Point de vue ou perspective ? Les enjeux du perspectivisme

Ces dernières années, les notions de perspective et de perspectivisme ont suscité un vif intérêt, aussi bien en philosophie que dans les sciences humaines et sociales. Ce phénomène a donné naissance à une pluralité d’usages et d’interprétations, rendant aujourd’hui nécessaire une clarification conceptuelle approfondie. Le volume dirigé par Camille Chamois et Didier Debaise répond à cette nécessité en offrant une exploration minutieuse de ces notions tout en mettant en évidence les réceptions variées et les débats philosophiques auxquels elles donnent lieu.

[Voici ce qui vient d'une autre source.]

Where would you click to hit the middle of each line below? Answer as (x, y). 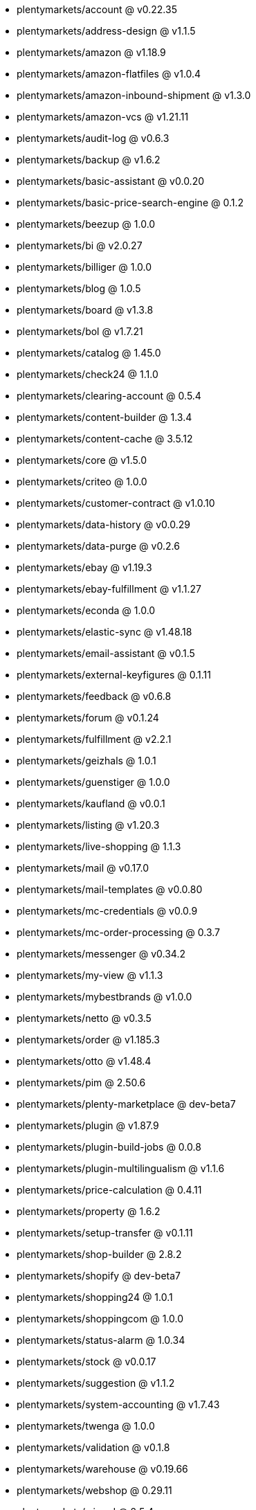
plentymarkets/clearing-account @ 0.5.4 (109, 396)
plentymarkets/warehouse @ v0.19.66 (102, 1469)
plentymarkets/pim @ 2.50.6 (81, 1082)
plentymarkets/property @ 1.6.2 (89, 1211)
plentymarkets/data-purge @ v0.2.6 (98, 546)
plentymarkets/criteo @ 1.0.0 (82, 482)
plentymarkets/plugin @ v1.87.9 (88, 1125)
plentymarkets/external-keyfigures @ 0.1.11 (114, 675)
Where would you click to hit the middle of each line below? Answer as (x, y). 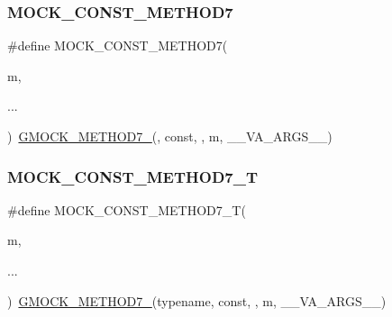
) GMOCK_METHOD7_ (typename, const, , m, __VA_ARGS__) (197, 300)
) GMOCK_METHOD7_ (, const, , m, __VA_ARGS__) (170, 136)
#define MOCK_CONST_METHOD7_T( (127, 209)
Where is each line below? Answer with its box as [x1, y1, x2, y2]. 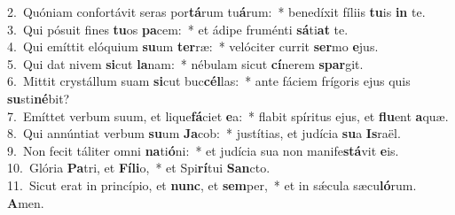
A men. [7, 193, 44, 211]
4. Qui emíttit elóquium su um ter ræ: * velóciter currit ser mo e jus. [7, 37, 379, 56]
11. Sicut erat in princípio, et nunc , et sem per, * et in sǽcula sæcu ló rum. [7, 175, 417, 194]
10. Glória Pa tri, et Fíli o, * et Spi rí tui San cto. [7, 158, 271, 177]
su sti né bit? [7, 88, 70, 107]
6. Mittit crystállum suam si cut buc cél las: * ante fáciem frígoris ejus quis [7, 72, 411, 90]
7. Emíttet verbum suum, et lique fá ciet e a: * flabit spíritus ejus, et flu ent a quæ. [7, 106, 449, 125]
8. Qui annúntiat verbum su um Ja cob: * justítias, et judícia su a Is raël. [7, 124, 401, 142]
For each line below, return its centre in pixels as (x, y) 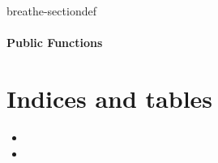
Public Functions (55, 43)
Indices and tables (110, 98)
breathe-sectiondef (51, 11)
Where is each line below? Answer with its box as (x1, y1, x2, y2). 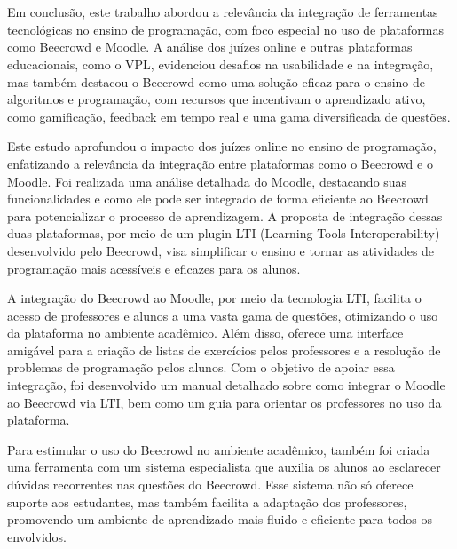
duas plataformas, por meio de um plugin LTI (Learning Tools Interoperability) (7, 224, 440, 243)
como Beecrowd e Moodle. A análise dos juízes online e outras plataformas (7, 37, 413, 56)
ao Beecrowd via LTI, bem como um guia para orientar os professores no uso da (7, 393, 442, 411)
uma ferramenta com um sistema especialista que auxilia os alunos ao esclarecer (7, 457, 441, 476)
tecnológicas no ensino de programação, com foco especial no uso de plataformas (7, 20, 445, 38)
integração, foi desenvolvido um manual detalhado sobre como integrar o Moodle (7, 376, 445, 394)
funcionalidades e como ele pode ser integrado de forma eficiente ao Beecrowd (7, 189, 429, 208)
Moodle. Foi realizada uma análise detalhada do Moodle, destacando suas (7, 171, 407, 190)
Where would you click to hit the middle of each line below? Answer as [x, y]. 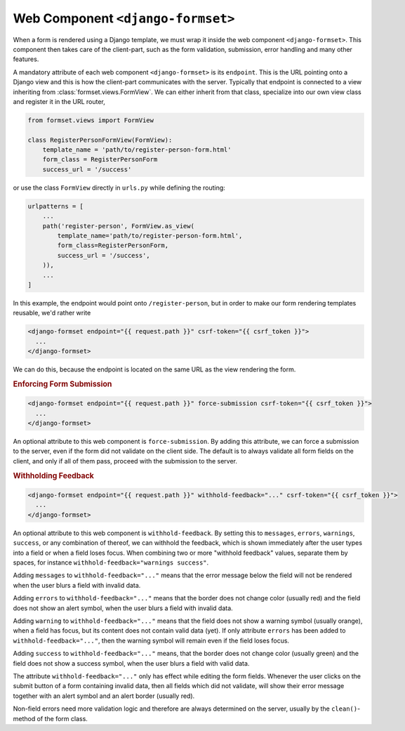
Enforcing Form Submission [62, 384]
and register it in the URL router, [59, 101]
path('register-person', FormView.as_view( [118, 226]
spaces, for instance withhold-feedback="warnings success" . [111, 562]
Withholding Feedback [54, 475]
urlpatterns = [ [56, 206]
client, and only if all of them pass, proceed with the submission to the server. [125, 461]
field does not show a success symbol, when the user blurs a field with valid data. [131, 663]
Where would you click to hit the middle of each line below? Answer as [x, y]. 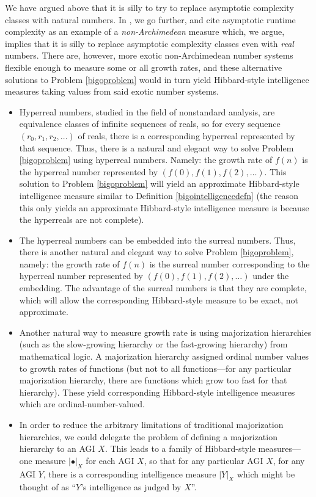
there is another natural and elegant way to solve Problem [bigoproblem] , [156, 252]
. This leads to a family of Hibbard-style [180, 448]
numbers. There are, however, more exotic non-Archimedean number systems [149, 55]
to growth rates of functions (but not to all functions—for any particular [155, 368]
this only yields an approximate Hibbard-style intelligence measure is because [164, 207]
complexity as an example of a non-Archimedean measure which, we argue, [145, 31]
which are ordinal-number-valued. [82, 404]
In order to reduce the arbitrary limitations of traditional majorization [151, 424]
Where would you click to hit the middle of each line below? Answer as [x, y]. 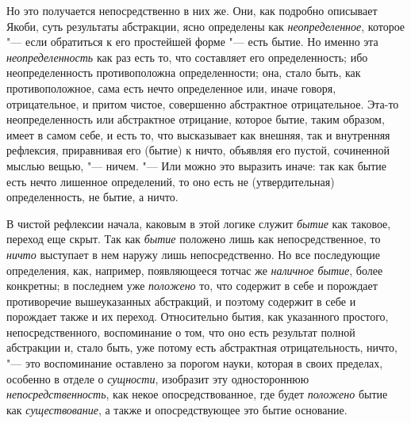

Dans l’introduction, Camille Chamois distingue deux versants du perspectivisme : l’un épistémologique, l’autre métaphysique. Sur le plan épistémologique, la perspective remet en cause l’idée d’un accès inconditionné et direct à la réalité, qui serait garanti par une connaissance prétendument objective. Au lieu de cela, chaque jugement devient l’expression d’un point de vue particulier et subjectif. Cependant, cette approche ne doit pas être confondue avec le scepticisme ou le relativisme. Si le perspectivisme admet la pluralité des points de vue, il ne signifie pas pour autant que la connaissance du monde devient impossible ou que tous les points de vue se valent de manière indistincte. Le défi central consiste à concilier cette diversité des perspectives avec l’idée d’un monde commun. Doit-on penser qu’il existe autant de mondes qu’il y a de sujets interprétants, ou bien faut-il envisager que chaque point de vue reflète une dimension différente du même monde ?

Sur le plan métaphysique, le perspectivisme va encore plus loin en soulevant la possibilité d’une extension de la notion de point de vue à d’autres entités que les êtres humains, suggérant que les perspectives ne sont pas le privilège des seuls humains, mais qu’elles pourraient être attribuées à tous les êtres, vivants ou non. Cette proposition introduit une véritable rupture avec la manière traditionnelle de concevoir le point de vue : au lieu de le considérer comme une simple propriété subjective humaine, il deviendrait une caractéristique fondamentale de l’existence elle-même. Mais cela pose une difficulté majeure : comment attribuer une subjectivité, une intentionnalité ou un point de vue à des entités non humaines sans tomber dans l’anthropomorphisme ? Pour résoudre cette question, il faudrait revisiter profondément la notion même de point de vue, et dépasser la métaphore visuelle qui la sous-tend historiquement. La perspective pourrait alors être envisagée comme un mode d’être au monde, intrinsèque à chaque entité. Bien que spéculative, cette hypothèse ouvre la voie à de nouvelles formes de pensée concernant notre relation avec le vivant et les entités non humaines. Que signifie, dès lors, attribuer une subjectivité à tous les êtres de l’univers ? Comment cela affecte-t-il notre compréhension des relations à l’œuvre dans la nature ? Ces questions, bien qu’éminemment spéculatives, possèdent une portée pragmatique qui touche directement à notre rapport au monde.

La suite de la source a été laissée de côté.